Exercise brief: Lines with the word "method": copy all of them from the entries below.

[Provided material — start]

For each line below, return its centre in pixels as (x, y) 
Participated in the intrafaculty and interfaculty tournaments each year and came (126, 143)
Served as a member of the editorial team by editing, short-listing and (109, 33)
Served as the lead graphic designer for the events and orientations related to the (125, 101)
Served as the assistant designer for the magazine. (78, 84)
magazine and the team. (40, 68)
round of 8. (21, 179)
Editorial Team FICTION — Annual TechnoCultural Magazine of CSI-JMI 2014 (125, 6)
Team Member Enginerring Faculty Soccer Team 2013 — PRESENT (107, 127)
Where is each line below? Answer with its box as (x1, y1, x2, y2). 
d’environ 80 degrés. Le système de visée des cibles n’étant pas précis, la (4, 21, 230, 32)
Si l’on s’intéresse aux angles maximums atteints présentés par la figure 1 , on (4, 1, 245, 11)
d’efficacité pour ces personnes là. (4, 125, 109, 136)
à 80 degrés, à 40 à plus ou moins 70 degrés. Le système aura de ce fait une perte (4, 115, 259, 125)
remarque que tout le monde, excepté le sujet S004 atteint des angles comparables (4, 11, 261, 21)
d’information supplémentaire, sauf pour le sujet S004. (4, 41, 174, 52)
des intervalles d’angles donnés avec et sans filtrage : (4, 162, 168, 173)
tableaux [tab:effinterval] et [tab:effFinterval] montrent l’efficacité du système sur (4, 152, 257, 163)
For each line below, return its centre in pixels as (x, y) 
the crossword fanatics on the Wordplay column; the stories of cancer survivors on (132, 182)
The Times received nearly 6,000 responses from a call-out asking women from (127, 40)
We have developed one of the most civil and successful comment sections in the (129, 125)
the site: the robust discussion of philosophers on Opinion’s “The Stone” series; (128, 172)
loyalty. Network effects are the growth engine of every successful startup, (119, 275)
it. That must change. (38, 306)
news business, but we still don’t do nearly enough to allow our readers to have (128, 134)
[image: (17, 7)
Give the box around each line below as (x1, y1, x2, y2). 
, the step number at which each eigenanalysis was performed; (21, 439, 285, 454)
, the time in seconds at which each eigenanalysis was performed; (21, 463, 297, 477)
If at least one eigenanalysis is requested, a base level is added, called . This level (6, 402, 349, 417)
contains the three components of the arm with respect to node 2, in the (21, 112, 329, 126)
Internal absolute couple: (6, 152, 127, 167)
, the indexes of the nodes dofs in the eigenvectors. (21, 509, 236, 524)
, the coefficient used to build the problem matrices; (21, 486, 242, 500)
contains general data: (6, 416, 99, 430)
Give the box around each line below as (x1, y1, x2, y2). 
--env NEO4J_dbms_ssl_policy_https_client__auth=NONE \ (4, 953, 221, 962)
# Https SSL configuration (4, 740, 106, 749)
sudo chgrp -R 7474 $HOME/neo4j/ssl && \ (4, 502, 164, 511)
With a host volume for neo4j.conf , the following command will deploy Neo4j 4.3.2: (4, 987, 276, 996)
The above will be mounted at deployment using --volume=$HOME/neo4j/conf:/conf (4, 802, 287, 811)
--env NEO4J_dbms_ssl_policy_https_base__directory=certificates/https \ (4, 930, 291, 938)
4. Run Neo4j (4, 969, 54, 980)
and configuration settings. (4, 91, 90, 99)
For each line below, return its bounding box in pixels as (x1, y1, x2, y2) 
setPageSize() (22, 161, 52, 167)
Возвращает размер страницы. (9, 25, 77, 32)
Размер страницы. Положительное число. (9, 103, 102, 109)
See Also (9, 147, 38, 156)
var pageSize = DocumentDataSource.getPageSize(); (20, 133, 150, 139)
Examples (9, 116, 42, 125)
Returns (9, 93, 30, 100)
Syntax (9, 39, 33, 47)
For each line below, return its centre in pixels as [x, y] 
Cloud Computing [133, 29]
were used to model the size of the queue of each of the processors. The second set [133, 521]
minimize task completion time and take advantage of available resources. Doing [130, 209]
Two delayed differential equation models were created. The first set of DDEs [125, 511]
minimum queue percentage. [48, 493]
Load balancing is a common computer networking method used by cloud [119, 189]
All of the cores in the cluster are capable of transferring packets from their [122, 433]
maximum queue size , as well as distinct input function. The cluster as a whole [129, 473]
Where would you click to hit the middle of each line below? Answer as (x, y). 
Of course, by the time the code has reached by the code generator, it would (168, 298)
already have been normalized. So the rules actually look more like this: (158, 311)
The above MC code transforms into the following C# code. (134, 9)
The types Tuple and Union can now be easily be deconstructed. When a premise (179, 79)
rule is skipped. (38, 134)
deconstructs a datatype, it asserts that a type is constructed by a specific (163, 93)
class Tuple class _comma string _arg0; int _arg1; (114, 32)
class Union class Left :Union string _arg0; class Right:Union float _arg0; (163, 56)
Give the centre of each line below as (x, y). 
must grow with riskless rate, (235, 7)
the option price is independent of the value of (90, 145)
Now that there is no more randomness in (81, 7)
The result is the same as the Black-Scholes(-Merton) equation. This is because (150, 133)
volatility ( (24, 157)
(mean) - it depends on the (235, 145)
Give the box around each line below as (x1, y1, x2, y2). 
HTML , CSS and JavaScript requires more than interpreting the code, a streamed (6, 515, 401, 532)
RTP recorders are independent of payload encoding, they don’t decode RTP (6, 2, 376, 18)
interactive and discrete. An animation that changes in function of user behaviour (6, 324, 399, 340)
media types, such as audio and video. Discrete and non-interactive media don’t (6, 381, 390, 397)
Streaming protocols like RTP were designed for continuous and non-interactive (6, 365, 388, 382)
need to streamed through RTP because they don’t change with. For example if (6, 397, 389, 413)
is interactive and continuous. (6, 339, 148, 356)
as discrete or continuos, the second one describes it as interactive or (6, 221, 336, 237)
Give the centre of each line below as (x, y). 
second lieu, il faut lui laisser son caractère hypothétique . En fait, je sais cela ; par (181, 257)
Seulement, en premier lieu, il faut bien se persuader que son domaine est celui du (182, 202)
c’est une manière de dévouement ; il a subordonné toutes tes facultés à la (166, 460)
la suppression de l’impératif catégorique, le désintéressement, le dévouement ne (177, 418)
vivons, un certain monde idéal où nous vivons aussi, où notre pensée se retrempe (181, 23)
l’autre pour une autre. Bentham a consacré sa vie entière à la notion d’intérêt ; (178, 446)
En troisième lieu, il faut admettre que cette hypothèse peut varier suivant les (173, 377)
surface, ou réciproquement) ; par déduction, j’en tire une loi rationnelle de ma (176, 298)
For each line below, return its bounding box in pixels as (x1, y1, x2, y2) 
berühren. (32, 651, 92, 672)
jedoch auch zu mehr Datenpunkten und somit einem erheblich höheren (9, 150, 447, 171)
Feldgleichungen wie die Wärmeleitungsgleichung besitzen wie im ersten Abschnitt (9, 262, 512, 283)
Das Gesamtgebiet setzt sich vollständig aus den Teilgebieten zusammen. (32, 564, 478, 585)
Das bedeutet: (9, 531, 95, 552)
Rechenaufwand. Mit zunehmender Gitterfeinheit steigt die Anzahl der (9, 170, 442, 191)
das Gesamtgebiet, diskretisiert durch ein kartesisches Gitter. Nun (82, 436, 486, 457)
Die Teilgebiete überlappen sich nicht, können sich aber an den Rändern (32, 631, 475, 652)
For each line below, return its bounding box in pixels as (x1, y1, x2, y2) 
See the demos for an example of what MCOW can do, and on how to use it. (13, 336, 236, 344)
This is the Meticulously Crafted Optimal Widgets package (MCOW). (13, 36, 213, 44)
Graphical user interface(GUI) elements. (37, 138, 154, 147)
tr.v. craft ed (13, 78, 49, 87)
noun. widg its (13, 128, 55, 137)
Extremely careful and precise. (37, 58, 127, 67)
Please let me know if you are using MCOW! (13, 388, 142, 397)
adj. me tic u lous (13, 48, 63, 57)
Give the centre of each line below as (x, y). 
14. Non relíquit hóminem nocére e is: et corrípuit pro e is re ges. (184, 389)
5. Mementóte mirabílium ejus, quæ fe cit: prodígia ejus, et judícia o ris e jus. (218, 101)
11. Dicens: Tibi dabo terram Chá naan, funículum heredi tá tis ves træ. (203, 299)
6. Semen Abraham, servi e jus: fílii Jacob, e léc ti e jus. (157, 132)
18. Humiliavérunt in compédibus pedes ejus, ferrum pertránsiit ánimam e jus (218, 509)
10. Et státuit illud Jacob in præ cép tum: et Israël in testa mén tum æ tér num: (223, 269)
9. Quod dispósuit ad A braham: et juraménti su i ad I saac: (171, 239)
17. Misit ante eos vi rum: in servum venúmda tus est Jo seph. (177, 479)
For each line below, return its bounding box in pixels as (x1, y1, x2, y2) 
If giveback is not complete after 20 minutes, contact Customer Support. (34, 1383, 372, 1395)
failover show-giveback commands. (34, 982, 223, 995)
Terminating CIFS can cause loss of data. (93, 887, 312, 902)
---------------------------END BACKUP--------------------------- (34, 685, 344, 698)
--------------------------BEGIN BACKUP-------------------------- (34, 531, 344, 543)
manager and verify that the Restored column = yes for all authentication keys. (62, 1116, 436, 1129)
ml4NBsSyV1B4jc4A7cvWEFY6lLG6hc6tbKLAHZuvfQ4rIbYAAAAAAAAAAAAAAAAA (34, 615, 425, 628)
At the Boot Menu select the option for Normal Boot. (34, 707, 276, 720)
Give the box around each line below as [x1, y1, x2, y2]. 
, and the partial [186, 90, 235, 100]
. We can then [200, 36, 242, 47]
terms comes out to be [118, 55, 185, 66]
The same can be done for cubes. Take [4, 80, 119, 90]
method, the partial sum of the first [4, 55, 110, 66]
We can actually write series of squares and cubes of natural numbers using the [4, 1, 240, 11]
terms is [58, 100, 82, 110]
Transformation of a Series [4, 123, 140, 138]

[Provided material — finish]

Solution to the problem:
Load balancing is a common computer networking method used by cloud [119, 189]
method, the partial sum of the first [4, 55, 110, 66]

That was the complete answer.